Fractals are yet another mathematical concept from nature that has shown promise in business applications.

You may be wondering whether the business you are getting into (or already have) will scale successfully. Or you may be an entrepreneur, a venture capitalist, an angel investor, or the CEO of a large enterprise, who constantly evaluates and assesses whether to invest in a new venture.

You may have done your own financial forecasts and calculated your NPVs and IRRs, or you may be evaluating someone else’s. We all know how often such financials are far from reality when all is said and done. In fact, nine times out of 10, forecasts and predictions on paper never materialize in real life.

Let us say you are in a hurry, and you don’t want to dive deep into the analysis. You just want a heuristic method to predict the future viability of the venture.

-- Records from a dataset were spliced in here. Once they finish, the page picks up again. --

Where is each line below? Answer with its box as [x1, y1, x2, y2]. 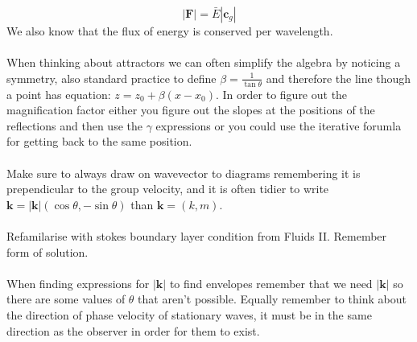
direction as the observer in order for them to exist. [6, 322, 260, 339]
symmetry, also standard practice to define [6, 69, 217, 86]
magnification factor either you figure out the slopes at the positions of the [6, 101, 375, 118]
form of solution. [6, 243, 89, 260]
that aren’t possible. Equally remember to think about [138, 290, 407, 307]
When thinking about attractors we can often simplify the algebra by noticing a [6, 54, 401, 71]
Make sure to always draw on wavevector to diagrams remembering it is [6, 164, 361, 181]
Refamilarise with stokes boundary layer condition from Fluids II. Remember [6, 227, 387, 244]
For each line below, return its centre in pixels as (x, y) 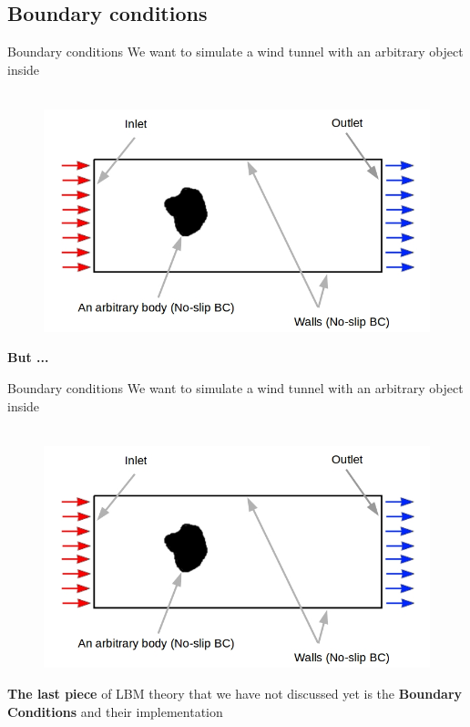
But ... (28, 357)
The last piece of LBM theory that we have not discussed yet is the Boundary (235, 694)
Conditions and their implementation (115, 711)

In this article, I will introduce and explain the concept of fractals, and I’ll provide a simple method for testing your business for scalability success.

What are Fractals?

A fractal is a shape made out of parts that are similar to the whole in some way. Think of a fractal as an object that is “self-similar” or “scalable.” A fractal is made out of both smaller and larger copies of itself. Classic examples of fractals which are found in nature include coastlines, trees, snowflakes, etc.

Several German and French mathematicians introduced Fractals over a century ago, including Felix Hausdorff, Paul Levy, Pierre Fatou, Waclaw Sierpinski, and Gaston Julia.

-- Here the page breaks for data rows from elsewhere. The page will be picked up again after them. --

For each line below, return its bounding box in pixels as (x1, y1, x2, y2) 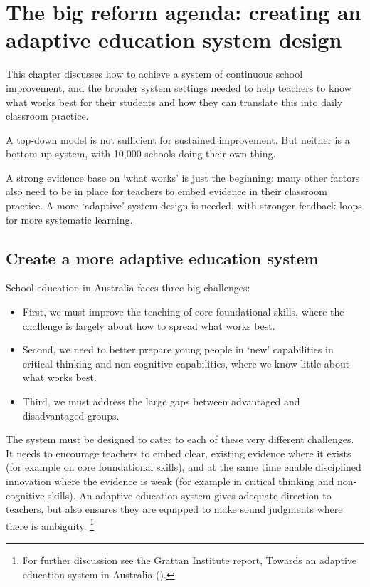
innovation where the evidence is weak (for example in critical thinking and (6, 473, 334, 488)
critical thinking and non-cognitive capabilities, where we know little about (22, 355, 350, 370)
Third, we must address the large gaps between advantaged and (22, 394, 300, 409)
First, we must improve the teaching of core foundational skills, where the (22, 304, 344, 319)
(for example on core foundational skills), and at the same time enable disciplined (6, 459, 361, 474)
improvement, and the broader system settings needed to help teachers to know (6, 80, 351, 95)
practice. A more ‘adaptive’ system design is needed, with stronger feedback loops (6, 198, 362, 213)
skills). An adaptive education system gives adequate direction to (48, 487, 332, 502)
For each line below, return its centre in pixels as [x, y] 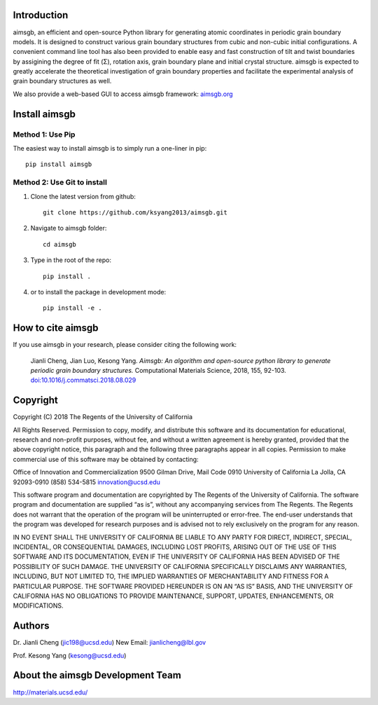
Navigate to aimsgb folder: [69, 228]
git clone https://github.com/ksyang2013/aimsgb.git [135, 212]
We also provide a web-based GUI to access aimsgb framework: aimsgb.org [123, 94]
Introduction [41, 15]
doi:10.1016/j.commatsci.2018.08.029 [83, 380]
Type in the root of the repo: [71, 260]
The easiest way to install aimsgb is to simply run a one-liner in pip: [110, 149]
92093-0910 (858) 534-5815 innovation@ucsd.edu [87, 482]

Then, in 1975, a mathematician named Benoit Mandelbrot introduced fractal geometry.

To visualize fractals, think of objects in nature: For example, a cauliflower. When you cut off a branch, you will see that it’s made out of smaller branches, and the branch itself is part of other similar branches that make the larger cauliflower. Each fractal subcomponent is smaller than the former and has the same scalable shape and structure, exhibiting the power law effect.

Romanesco Fractal
Picture by TraduzioniTecnicher by pixabay.
Leaf Fractal
Picture by aitoff by pixabay.

Mandelbrot demonstrated how a simple formula with a feedback loop could lead to a complex system.

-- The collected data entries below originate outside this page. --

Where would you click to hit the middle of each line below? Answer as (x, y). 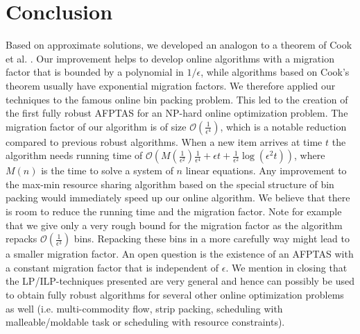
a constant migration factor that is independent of (112, 267)
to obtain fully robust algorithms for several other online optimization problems (175, 295)
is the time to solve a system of (107, 170)
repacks (22, 239)
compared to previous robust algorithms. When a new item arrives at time (164, 141)
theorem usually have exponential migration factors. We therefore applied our (171, 85)
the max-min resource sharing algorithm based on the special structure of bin (170, 184)
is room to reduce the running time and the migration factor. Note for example (174, 211)

The most important takeaway here is that a fractal exhibits power-law behavior and that a fractal is not an either-or category. Instead, objects are either more or less fractal-like.

Mandelbrot demonstrated that 1) a simple formula with a feedback loop can lead to a complex system that exhibits power-law behavior, and 2) fractals are not an either-or category; objects or systems are more or less fractal-like. The philosopher Charles S. Peirce contends that every object in the universe is a continuum because a continuum “is something whose possibilities of determination no multitude of individuals can exhaust.” What is a continuum, if not a fractal?

Benoit Mandelbrot was the first thinker to show how markets exhibited power-law characteristics due to fractal-like behavior. You can read all about it in his booThe Misbehavior of Markets.

What Does a Fractal Market Mean?

What is groundbreaking here is — if the stock market exhibits fractal properties — what about individual stocks? If stock markets are fractal-like, this would also mean that individual stocks are self-similar. And this concept means that business units, organizations, and large or small enterprises can be considered fractals. It turns out that even stocks themselves exhibit fractal behavior, as shown by M. Warusawitharana (2016) in Time-Varying Volatility and the Power Law Distribution of Stock Returns.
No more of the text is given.